Only deep blue followed the more complicated prompt
Lemme try the dark thing.
these are epic
So what couldn't you do with sdxl concerning darkness?
Get darker than that
I said - completely dark room. Small anthropomorphic bear shining flashlight at his nervous face. Sense of extreme darkness.
So what would be an example of language that's darker
Not the darkest I've gotten with cascade, just what's handy ATM
But I've gotten it pretty easily to generate images with no strong diffuse light source off screen, no candle, almost pitch black
Not sure off the top of my head
But basically what the interior of your house looks like during a power outage at 1am where you can only see after your eyes have adjusted
Lol
hehe old sdxl image
I feel like plush animal is a wholly unexplored prompt tree for me, soon to be remedied.
a tiny lit candle in the middle of the wooden floor illuminating a legion of horrifying creatures in the room.
That is one horrifying creature.
finally got around to writing darkarts a much earned review
"This is a truly incredible checkpoint. I have 240+ on my SSD and this is my #1 go to for almost anything (the other being Carosello).
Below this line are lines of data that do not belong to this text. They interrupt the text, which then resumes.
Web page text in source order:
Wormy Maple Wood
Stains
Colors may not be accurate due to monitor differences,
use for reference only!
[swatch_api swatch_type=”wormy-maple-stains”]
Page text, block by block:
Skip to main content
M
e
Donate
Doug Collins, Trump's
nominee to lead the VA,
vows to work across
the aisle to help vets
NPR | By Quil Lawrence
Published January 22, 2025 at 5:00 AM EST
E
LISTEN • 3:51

Its prompt understanding is outstanding, and the qualities of the outputs are diverse, with a lot of unique styles (with as many checkpoints as I have, it's obvious how many are inbred). Absolutely fantastic work and I look forward very much to any future versions or checkpoints trained or merged by the author."
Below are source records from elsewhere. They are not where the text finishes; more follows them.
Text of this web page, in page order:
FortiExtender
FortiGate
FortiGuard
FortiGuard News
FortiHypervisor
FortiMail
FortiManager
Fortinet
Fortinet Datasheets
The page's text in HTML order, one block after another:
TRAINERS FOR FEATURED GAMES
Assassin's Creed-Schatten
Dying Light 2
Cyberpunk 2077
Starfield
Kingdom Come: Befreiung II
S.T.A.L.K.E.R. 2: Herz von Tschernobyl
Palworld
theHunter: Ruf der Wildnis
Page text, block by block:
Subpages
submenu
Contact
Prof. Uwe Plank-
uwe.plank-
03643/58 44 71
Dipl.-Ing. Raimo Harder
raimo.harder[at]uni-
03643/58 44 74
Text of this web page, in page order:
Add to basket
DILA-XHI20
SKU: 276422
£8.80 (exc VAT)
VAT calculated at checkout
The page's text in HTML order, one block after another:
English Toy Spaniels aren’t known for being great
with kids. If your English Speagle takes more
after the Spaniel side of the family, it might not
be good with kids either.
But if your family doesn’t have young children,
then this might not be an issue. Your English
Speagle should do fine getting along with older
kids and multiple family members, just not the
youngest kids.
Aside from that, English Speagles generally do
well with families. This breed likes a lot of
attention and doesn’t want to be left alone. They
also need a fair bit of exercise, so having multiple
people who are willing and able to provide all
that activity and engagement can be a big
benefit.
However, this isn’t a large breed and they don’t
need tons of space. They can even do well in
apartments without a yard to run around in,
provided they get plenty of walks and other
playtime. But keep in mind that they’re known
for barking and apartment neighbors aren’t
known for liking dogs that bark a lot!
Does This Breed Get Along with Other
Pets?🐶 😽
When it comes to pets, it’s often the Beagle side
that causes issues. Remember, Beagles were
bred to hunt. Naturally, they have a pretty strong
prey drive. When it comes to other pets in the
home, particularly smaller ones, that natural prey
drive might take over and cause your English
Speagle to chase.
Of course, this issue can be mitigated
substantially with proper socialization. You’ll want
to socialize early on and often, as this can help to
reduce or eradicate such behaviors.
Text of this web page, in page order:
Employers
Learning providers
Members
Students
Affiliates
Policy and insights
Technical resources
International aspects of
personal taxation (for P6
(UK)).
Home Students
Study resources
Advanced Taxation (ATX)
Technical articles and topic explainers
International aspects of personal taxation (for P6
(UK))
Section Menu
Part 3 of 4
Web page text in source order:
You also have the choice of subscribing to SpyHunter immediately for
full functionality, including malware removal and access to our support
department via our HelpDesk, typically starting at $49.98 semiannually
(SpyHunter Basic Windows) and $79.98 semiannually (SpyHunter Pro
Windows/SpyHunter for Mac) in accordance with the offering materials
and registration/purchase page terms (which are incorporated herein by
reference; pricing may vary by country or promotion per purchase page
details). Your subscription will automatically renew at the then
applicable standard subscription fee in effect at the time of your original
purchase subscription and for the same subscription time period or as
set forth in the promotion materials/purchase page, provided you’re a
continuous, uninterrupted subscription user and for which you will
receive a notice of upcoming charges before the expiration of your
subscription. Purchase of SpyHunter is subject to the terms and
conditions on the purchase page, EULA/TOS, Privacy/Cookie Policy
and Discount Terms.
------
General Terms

just checked, it's the first model released by that author
Yeah I went looking for his realism based on. I have to see if it's better than juggernaut
wait there's another somewhere by that author? i must've missed it
ouch
Yeah there's a whole bunch. Dark arts was a one off to handle this kind of content
spoiler that or delete it, that's an epilepsy trigger
dark arts looks like if Illuminati Diffusion was for SDXL
⚠️ @smoky patrol @uncut steeple
@slim wren @nova aspen @vestal breach
22 🤔
lol, i like how i got timed out in less than 90 seconds when i posted a pic of a batwinged vampire where the shape of her nipples was visible through her black dress... but there's a racist meme that's been sitting in general with images for nearly 18 hours now, and we've got epilepsy triggers flashing away unspoilered >_>
where do i go to generate images in this discord?